### [ASSIGNED TASK]
Lift out all lines below that contain "toerist".

### [Collected data]
- - - -

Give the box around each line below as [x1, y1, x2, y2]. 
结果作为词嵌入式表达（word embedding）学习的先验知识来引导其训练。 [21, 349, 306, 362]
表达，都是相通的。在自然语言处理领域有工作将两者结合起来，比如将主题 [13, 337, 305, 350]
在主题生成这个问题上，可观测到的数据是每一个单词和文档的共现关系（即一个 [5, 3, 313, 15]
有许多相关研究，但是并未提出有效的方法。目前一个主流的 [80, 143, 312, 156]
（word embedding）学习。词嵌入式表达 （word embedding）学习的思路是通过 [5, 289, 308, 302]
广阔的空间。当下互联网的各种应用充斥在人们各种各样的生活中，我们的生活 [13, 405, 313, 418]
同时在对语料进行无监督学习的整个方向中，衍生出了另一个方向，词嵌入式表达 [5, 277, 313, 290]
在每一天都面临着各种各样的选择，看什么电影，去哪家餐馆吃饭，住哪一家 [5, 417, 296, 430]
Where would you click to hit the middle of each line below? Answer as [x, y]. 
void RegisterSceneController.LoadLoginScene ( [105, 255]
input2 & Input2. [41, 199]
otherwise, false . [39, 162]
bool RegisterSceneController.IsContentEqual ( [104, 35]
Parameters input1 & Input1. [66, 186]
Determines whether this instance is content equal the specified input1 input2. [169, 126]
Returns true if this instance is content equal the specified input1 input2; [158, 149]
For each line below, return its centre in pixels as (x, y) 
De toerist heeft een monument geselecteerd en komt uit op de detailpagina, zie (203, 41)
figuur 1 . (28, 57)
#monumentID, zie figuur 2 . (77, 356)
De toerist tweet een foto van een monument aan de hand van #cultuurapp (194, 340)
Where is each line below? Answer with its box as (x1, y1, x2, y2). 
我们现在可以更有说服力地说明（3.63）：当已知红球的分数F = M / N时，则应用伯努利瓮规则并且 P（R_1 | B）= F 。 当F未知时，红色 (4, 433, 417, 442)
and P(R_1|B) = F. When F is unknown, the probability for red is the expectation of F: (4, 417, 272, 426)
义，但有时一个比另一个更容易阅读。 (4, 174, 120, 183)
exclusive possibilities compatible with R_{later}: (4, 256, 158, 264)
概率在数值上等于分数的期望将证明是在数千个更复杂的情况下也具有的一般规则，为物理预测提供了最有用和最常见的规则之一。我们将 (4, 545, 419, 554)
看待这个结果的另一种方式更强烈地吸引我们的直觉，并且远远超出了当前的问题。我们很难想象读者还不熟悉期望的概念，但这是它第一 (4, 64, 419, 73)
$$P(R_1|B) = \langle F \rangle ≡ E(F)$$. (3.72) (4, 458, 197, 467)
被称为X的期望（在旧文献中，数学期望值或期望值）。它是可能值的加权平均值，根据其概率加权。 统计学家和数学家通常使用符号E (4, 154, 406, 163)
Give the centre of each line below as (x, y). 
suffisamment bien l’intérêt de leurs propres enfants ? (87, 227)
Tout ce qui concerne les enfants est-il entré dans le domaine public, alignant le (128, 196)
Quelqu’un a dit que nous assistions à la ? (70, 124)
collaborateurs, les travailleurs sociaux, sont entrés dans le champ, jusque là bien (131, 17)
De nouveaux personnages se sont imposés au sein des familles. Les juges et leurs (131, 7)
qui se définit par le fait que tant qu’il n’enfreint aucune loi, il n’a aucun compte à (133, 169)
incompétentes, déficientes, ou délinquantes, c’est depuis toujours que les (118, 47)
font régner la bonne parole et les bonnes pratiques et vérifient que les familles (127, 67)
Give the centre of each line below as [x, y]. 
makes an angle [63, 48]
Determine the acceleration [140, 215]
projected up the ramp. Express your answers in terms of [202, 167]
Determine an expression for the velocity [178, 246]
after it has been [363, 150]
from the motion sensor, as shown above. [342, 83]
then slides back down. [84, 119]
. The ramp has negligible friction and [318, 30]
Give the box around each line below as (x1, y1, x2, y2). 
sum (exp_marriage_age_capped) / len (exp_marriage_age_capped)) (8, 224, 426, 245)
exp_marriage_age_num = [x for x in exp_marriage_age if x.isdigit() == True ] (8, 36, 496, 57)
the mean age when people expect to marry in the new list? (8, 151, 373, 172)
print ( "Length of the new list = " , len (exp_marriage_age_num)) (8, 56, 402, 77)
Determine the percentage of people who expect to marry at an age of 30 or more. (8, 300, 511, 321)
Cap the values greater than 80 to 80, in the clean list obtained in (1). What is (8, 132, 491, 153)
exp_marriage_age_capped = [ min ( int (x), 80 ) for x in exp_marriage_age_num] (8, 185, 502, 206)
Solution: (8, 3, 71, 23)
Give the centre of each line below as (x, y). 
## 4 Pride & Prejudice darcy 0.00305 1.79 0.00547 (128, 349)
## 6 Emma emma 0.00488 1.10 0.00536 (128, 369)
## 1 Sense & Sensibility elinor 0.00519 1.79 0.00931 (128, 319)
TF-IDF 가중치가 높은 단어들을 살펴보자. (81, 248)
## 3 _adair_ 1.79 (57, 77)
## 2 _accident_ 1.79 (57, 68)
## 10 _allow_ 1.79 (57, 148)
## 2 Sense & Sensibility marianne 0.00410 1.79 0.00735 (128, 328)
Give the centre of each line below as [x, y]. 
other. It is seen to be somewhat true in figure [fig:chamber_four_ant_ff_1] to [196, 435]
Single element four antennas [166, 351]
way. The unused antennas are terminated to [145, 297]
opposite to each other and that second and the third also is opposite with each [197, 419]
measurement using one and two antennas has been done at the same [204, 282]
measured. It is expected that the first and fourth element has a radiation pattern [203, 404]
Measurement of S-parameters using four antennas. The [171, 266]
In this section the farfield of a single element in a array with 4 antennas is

- - - -

### [RESULT]
De toerist heeft een monument geselecteerd en komt uit op de detailpagina, zie (203, 41)
De toerist tweet een foto van een monument aan de hand van #cultuurapp (194, 340)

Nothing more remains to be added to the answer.